К середине месяца мухоморы все вышли. И резать себя не было никакого желания, совсем. Скальпель и йод спрятал подальше. Вспоминал кровавое лето, рассматривал бледные отметины на плечах, на груди и удивлялся – как же надо было себя презирать, чтобы дойти до такого? Нет, я продолжал себя презирать, но иначе, на другом, более высоком уровне; теперь я презирал и себя недавнего, летнего. Голого, обкуренного, с рассеченной грудью, дрожащего в пароксизме самоуничижения. Все было чрезмерно кинематографично, сплошные понты. Рисовка перед самим собой. Нюхал йод, бодрствовал до рассвета – охуенно красиво. Ах, как ты, братец, себя любишь! Ты пореже к зеркалу бегай – авось, пройдет.

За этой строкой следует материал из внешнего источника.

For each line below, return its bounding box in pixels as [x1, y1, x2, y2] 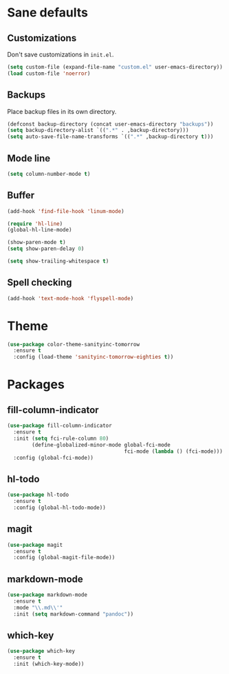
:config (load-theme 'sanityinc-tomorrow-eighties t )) [13, 354, 174, 361]
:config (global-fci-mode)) [13, 454, 94, 461]
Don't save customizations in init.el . [7, 50, 114, 58]
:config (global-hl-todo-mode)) [13, 504, 107, 511]
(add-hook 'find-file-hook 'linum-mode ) [7, 207, 125, 214]
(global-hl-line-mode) [7, 227, 72, 234]
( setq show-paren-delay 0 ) [7, 245, 85, 252]
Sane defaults [7, 5, 88, 21]
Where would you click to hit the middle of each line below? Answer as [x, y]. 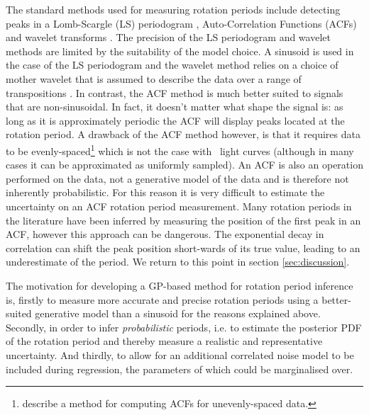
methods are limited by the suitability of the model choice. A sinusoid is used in [180, 51]
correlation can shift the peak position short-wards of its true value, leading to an [183, 248]
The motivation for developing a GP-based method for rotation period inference [180, 285]
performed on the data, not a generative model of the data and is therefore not [177, 178]
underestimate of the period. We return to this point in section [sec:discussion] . [178, 262]
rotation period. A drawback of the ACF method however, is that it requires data [183, 134]
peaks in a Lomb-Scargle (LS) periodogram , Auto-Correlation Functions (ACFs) [181, 23]
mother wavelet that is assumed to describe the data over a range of [154, 78]
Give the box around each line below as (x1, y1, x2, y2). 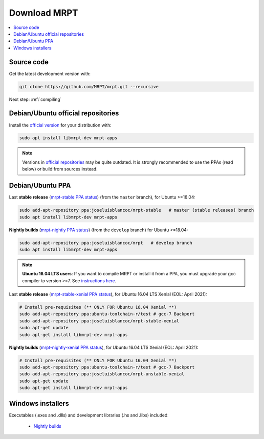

Подумаешь, лишился денег. Подумаешь, не смог пойти на убийство. Подумаешь, не пригодился на войне.
Пей, и полегчает.
Банкуй обезьянками.
Вон, с Миронова бери пример. Вчера звонил ему в Таганрог, приглашал приехать. Не могу, сказал друг, бухаю страшно. По три литра в день. А в выходные – по четыре.
В ноябре опять были обезьянки, и частые поездки в семью, и сухие разговоры с серьезной женой, и подаренный сыну футбольный мячик, и подыхающий автомобиль, и звонки старых знакомых – есть классный таджикский пластилин, с двух затяжек обездвиживает, сорт называется «смерть чабана», будешь брать?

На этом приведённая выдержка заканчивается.